Черноусый посмотрел нахально — из глаз выплеснулась пьяная ярость, и ударил Данилу кулаком в лицо. Остальных тоже принялись бить, но недолго. Из избы вышел страшный казак, похожий на турка, держа в руке пику. Кто-то в избе за его спиной протяжно выл.
—Овчина, отставить!— гаркнул он на ходу, надевая бархатный полукафтан.— Под караул и в приказ! Живо! Барсуков, лошадь за тобою!
Повели избитых путников в острог. Савка плакал как дитя. Остальные шептали молитвы, только немой шел прямо и спокойно — по всему видно и впрямь разуменья в нем не было, как заметил Савка. Счастливый человек.
Миновали земляной вал и через ворота центральной башни вошли в острожек. Внутри — голо, бедно. Крохотная наскоро сколоченная часовня, у стены — лабазы, с лестницами на крыши и на мосты — проходам к бойницам. Всего не более десяти изб. Почти в центре сдвоенная изба на манер предуральской России. Проходя мимо нее, путники увидели упитанную женщину в сарафане и мальчика с девчонкой. Они смотрели на окровавленных пленников с любопытством, пока женщина спешно не увела детей.

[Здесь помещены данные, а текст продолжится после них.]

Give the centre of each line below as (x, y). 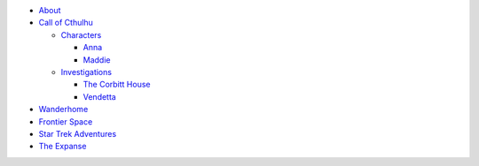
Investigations (86, 72)
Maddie (97, 60)
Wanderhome (63, 109)
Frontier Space (66, 121)
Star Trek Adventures (78, 133)
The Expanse (63, 147)
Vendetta (100, 96)
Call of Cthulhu (66, 23)
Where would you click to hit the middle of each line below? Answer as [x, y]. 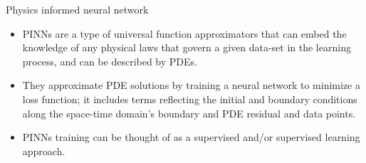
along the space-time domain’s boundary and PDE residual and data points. [189, 113]
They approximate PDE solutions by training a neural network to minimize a [191, 85]
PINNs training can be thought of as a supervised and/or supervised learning [191, 137]
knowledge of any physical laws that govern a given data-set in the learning [187, 47]
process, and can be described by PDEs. [110, 61]
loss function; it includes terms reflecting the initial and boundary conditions [190, 99]
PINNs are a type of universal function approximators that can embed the [184, 33]
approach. [44, 151]
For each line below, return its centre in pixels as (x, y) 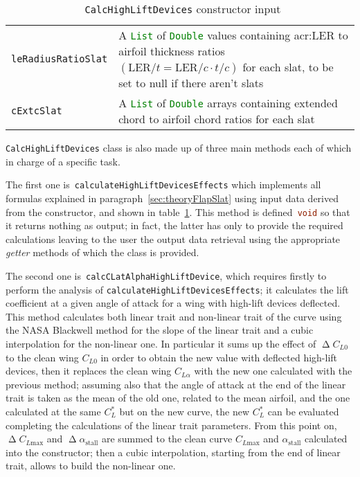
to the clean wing (42, 357)
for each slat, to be (288, 67)
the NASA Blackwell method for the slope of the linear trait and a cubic (160, 330)
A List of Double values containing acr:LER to (233, 35)
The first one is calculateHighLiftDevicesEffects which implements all (163, 184)
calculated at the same (53, 411)
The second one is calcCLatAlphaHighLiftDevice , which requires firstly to (166, 275)
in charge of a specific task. (63, 161)

Тянули под насмешки немногочисленных острожан — в основном служилых, казаков к северной стене, там в уголке под башней чернела страшная полуобугленная изба.
—Овчинников, доложи про чернецов Мартемьяну Захарычу!— громко без натужности распорядился большой казак и мощным толчком опрокинул в черную избу замешкавшегося у входа немого.
Приказная изба изнутри еще страшнее — у стены печь с железной заслонкой, там же разные жуткого виды кривые щипцы с ясным назначением. В стенах — крючья. Крохотные оконца под потолком, так что света почти нет. На полу — толстое бревно, дочерна пропитавшееся потом, кровью и испражнениями пытаемых.